Negotiators were pushing on with clearing away some of the finer technical points scattered around Kyoto's notoriously complex rulebook, diplomats said.

But the biggest question of all remained unanswered: whether the accord, born in the Japanese city of that name six years ago, will at last take effect or be left to gather dust as a relic of environmental law.

Russia, which holds Kyoto's future in its hands under the accord's ratification arithmetic, raised new doubts on Thursday.

It voiced objections to rules on foreign investments in clean technology, an area where its sputtering economy has a keen interest, and demanded further negotiations.

"This and a number of other obligations have significantly changed the conditions under which we could possibly participate in the Kyoto Protocol in its present form," Russian delegation chief Alexander Bedritsky warned.

Kyoto was agreed as a "framework" agreement in 1997, setting down the goals by which industrialised countries, but not poorer ones, would reduce their emissions of fossil gases by 2008-2012 as compared with their 1990 levels.

It took four years of bitterly-fought talks for a deal on its rulebook, as nations wrangled over untested ideas such as a market in carbon emissions.

At times, they were embroiled almost literally in tree-counting -- "forest sinks" that soak up carbon dioxide and could thus be offset against national pollution outputs.

A crippling blow was dealt in March 2001 when the United States walked out, in what was one of President George W. Bush's first acts in office, and this stripped the Protocol of the world's biggest polluter and carbon-market player.

Friday's negotiations focused on two funds -- one for developing countries, the other for the least developed countries -- to help these nations adapt to climate change.

Kazakhstan, Ukraine and Venezuela on Thursday pledged they would soon join 120 other nations that have ratified Kyoto.

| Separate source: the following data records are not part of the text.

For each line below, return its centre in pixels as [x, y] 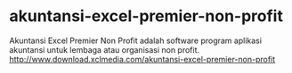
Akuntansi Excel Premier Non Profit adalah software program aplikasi [136, 40]
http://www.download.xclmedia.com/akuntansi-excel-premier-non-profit [142, 59]
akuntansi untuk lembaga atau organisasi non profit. [105, 49]
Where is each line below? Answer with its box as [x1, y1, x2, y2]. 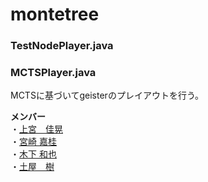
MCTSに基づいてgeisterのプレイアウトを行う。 [10, 89, 205, 102]
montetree [10, 3, 100, 26]
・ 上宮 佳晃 [10, 123, 63, 135]
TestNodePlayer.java [10, 39, 114, 53]
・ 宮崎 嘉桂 [10, 136, 57, 148]
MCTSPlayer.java [10, 66, 97, 80]
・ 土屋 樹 [10, 161, 55, 173]
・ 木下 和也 [10, 148, 57, 160]
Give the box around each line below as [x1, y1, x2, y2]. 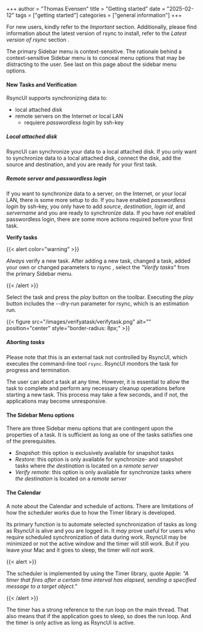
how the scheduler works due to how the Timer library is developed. [6, 509, 176, 516]
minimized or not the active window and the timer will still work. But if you [6, 539, 189, 547]
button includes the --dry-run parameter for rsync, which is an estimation [6, 300, 189, 307]
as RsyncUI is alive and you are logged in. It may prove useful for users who [6, 527, 195, 534]
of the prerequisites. [6, 438, 57, 445]
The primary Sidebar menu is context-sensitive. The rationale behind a [6, 48, 182, 55]
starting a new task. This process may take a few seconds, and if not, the [6, 391, 188, 399]
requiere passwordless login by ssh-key [24, 119, 124, 126]
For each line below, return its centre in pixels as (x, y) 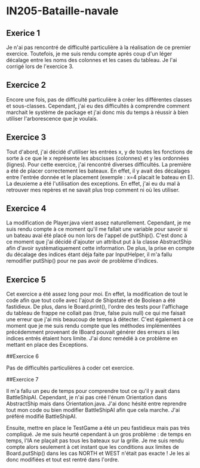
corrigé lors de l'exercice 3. (40, 66)
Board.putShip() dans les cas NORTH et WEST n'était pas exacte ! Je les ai (98, 453)
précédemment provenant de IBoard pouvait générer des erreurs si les (93, 332)
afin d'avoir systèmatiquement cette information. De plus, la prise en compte (100, 248)
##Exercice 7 (22, 380)
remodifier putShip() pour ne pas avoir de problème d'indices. (82, 261)
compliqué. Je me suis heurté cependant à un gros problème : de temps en (99, 435)
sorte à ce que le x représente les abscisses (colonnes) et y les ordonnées (98, 158)
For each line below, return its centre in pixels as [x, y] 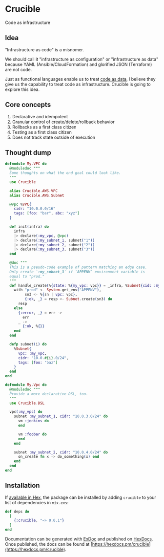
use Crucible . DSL [27, 403]
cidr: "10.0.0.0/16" [35, 209]
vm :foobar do [32, 434]
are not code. [19, 69]
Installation [22, 485]
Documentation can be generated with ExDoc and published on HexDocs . [79, 539]
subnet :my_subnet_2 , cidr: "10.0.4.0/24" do [61, 452]
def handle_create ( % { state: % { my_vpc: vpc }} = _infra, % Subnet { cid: [81, 285]
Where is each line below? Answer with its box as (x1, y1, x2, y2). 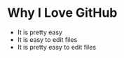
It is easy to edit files (17, 35, 78, 43)
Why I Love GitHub (7, 5, 118, 21)
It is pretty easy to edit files (17, 43, 97, 51)
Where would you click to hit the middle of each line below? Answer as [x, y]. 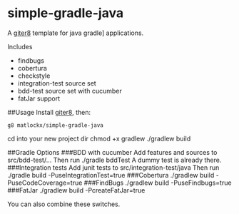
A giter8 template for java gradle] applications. [76, 33]
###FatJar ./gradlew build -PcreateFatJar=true [76, 190]
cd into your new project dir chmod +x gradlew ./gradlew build [99, 138]
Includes [20, 46]
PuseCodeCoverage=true [45, 183]
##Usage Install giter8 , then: [49, 112]
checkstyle [34, 76]
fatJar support [39, 98]
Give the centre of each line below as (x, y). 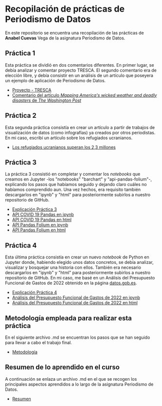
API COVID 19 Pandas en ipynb (43, 215)
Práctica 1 (20, 53)
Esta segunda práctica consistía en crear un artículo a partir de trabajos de (80, 127)
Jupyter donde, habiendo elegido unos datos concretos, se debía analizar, (80, 262)
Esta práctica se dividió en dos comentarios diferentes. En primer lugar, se (80, 65)
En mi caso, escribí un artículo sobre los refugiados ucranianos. (69, 138)
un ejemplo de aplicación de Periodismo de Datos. (55, 80)
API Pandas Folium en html (39, 230)
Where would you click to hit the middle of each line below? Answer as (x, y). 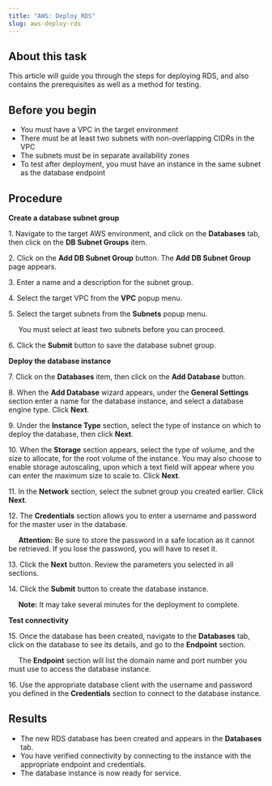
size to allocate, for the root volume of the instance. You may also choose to (135, 458)
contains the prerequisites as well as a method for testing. (105, 84)
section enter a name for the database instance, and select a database (126, 401)
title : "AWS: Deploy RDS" (52, 16)
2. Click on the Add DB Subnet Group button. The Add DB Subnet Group (130, 257)
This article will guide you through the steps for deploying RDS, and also (129, 76)
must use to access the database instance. (80, 669)
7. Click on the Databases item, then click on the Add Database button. (127, 376)
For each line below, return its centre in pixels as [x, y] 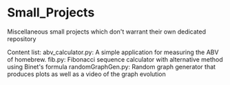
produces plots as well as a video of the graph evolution [87, 74]
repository [22, 38]
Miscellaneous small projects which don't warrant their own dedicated [107, 32]
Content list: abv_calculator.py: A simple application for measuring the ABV [113, 52]
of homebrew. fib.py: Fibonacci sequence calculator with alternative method [115, 59]
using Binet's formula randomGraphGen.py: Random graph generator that [111, 66]
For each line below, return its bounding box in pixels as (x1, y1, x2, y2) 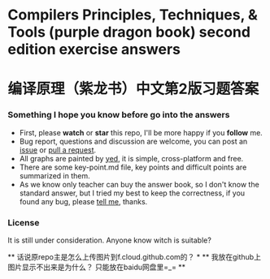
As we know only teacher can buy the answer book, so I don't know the (19, 179, 259, 189)
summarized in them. (19, 170, 90, 180)
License (7, 217, 40, 228)
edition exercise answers (7, 41, 181, 58)
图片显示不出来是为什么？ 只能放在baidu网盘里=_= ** (7, 262, 186, 272)
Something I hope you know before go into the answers (7, 109, 230, 121)
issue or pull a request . (19, 144, 97, 155)
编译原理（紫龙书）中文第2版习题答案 (7, 79, 259, 98)
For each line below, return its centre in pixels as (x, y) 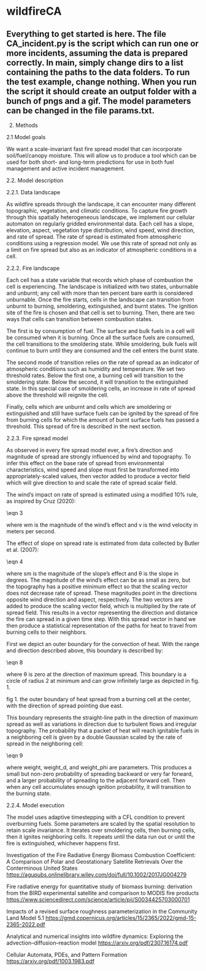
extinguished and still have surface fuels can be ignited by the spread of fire (103, 413)
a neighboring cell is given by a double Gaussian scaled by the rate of (94, 737)
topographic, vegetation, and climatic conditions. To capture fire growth (97, 211)
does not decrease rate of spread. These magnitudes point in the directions (102, 593)
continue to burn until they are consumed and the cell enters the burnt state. (103, 350)
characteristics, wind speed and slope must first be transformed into (93, 470)
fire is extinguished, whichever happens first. (63, 843)
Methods (26, 125)
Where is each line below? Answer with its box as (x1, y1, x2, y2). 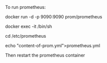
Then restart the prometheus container (5, 52, 85, 58)
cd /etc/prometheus (5, 33, 46, 39)
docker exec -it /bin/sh (5, 23, 52, 29)
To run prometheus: (5, 4, 46, 10)
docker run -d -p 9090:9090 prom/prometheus (5, 14, 102, 19)
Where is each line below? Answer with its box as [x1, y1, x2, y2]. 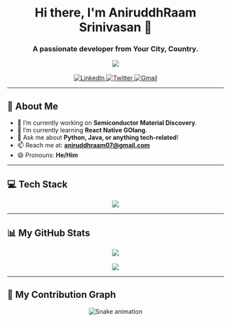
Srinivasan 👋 [78, 19, 153, 35]
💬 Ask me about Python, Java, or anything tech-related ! [16, 133, 179, 142]
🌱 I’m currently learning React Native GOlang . [16, 126, 148, 134]
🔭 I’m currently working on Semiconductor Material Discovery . [16, 119, 197, 127]
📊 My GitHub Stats [7, 227, 91, 239]
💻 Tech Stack [7, 178, 68, 190]
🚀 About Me [7, 100, 58, 112]
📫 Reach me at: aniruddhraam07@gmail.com [16, 141, 150, 150]
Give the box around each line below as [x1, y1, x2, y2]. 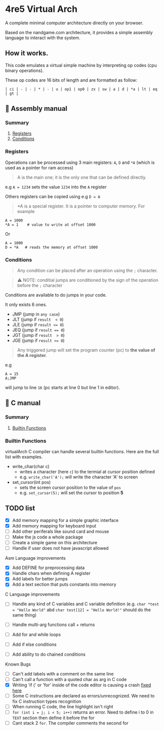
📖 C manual [5, 399, 41, 407]
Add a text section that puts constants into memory [12, 581, 117, 587]
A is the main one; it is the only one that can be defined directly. [17, 174, 147, 180]
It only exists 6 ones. [5, 302, 47, 308]
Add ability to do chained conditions [12, 651, 86, 657]
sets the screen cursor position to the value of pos [19, 484, 121, 491]
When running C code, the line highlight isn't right [12, 704, 113, 710]
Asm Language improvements [5, 555, 66, 561]
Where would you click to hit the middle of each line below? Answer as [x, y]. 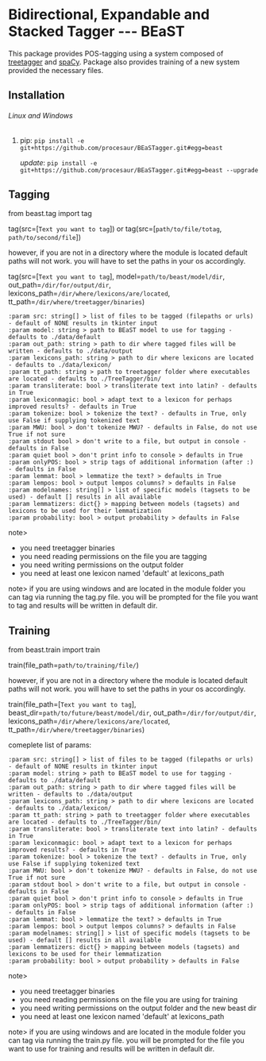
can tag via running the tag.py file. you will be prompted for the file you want [133, 597]
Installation [37, 96]
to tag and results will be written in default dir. [83, 606]
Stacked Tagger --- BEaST [96, 31]
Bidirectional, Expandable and [109, 15]
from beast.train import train [54, 650]
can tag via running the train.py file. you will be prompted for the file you [126, 1040]
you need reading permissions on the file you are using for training [129, 1000]
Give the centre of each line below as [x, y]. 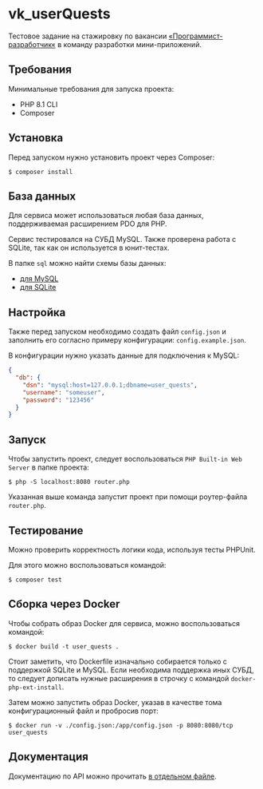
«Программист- [196, 36]
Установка [36, 138]
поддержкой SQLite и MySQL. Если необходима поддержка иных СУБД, [131, 670]
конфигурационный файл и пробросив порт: [84, 711]
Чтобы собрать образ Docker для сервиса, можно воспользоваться [124, 623]
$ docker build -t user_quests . [64, 646]
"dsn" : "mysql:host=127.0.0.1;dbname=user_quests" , [110, 385]
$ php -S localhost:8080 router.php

The 12-day Milan marathon, gathering 188 states and other UN members, included a two-day meeting of environment ministers, gathered under the auspices of Kyoto's parent treaty, the UN Framework Convention on Climate Change (UNFCCC).

Among its highlights were new data about the cost, in health and economic terms, of climate change.

A report by the World Health Organisation (WHO) said changing weather patterns would unleash outbreaks of diarrhoea, malaria and dengue fever in vulnerable countries, while swathes of southern Asia could be hit by malnutrition because of the effects on agriculture.

And reinsurance giant Munich Re estimated natural disasters, most of them caused by extreme weather, cost the world more than 60 billion dollars in 2003, up 10 percent over 2002.

The UN's top scientific body on global warming, the Intergovernmental Panel on Climate Change (IPCC), believes the Earth's average surface temperature increased by about 0.6 C (1.08 F) during the 20th century, of which two-thirds has occurred since 1975, when the effects of the age of oil began to kick in.

It projects a rise of between 1.4 and 5.8 C (2.5-10.4 F) from 1990-2100, with the variation depending on how much action is taken to curb greenhouse-gas emissions.

At the top end of the IPCC's estimates, sea levels could rise by 88 centimetres (55 inches), drowning many small island states and delta regions.